The dragon shoved the bag into his hands and began ushering him out towards the exit. The boy tried desperately to deal with the new weight and unscramble what had just happened at the same time.
"But you don't have a library," he said.
"Well that's your job, isn't it? Go on, shoo. Come back when all the gold is gone and you've got a cartload of books. Go on, hurry up. I promise you can read them once I've finished."
With that, the boy found himself standing outside at the mouth of the cave. Around him a cool breeze was blowing the tall grass along the hillside. The sun above shone brightly. He looked down at the rather heavy bag he was now holding and blinked a few times.
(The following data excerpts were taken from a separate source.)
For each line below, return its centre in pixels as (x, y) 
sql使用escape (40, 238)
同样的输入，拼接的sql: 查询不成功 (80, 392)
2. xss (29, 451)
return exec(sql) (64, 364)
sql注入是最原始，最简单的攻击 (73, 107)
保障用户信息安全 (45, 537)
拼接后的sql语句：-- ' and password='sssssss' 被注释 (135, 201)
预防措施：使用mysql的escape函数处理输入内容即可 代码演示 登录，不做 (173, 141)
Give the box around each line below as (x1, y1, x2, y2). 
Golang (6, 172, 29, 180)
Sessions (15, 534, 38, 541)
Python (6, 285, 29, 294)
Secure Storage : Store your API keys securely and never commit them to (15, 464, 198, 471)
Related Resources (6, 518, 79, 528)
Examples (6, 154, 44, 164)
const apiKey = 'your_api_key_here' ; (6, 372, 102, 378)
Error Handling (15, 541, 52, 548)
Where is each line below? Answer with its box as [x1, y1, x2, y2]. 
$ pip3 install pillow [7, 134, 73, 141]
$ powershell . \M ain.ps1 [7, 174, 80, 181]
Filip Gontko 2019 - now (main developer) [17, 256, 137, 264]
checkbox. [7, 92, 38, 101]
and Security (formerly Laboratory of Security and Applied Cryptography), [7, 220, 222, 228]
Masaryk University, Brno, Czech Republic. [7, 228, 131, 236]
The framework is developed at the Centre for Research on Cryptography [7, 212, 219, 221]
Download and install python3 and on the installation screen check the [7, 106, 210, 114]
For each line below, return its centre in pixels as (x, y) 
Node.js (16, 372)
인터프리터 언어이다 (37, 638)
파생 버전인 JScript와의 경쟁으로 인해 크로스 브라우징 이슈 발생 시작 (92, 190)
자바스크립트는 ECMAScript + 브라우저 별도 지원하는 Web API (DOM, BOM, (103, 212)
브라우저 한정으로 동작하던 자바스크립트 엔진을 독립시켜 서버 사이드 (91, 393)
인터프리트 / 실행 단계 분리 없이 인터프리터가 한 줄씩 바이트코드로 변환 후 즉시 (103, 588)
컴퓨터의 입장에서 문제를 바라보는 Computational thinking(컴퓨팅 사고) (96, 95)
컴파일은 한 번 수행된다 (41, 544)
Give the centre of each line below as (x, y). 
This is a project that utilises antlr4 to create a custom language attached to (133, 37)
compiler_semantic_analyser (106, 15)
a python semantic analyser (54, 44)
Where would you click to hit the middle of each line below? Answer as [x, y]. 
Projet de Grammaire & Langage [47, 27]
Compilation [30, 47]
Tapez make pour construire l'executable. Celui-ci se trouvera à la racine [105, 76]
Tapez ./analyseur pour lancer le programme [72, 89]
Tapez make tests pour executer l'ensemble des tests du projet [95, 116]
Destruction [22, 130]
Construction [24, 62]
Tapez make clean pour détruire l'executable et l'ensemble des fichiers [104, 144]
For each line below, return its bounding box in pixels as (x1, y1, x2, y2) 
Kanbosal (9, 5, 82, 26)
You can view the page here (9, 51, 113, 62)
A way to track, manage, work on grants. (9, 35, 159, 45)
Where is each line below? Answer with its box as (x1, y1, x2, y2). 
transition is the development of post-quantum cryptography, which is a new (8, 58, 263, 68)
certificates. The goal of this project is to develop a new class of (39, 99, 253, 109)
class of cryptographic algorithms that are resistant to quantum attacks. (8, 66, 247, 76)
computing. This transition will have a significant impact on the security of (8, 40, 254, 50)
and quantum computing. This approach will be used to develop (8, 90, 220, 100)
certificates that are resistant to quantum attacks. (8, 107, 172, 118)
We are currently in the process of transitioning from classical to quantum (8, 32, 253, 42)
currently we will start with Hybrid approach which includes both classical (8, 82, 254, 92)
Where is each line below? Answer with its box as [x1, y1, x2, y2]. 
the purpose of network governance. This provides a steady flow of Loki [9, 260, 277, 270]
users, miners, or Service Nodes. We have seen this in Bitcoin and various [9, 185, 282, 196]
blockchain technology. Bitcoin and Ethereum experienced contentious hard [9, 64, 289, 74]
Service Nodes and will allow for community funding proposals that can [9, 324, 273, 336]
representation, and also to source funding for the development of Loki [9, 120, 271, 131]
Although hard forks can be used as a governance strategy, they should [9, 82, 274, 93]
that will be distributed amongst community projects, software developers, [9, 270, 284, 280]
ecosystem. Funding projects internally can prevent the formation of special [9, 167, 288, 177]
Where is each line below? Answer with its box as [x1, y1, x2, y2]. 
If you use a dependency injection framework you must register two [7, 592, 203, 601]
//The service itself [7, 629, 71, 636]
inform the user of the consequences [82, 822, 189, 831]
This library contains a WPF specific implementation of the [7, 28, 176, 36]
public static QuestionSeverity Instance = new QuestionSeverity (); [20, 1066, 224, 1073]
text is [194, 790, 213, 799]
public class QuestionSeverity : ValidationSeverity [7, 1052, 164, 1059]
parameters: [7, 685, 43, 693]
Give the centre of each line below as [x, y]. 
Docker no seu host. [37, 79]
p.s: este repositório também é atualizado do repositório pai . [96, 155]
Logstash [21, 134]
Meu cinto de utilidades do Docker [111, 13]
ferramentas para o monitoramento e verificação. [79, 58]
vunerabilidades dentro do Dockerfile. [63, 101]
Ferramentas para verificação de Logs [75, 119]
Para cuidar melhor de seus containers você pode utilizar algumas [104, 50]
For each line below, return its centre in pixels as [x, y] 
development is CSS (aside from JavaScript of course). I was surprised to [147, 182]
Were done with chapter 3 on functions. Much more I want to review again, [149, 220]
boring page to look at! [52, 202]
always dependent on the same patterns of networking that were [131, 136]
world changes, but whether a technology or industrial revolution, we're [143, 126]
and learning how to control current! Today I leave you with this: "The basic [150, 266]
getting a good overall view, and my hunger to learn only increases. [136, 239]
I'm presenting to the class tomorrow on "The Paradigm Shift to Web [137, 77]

"Oh!" called a voice from inside the cave. "I almost forgot," the dragon's head poked out from the darkness. "I'm Oss. What's your name? I'll need to know if we're to be working together."
"Ethan," said Ethan.
"Good, good. Well, off you go, then. I'll be making room."
And he was gone.
Slowly, Ethan made his way down the hillside, wondering where in the world he was going to find people willing to carry books up to a dragon's cave.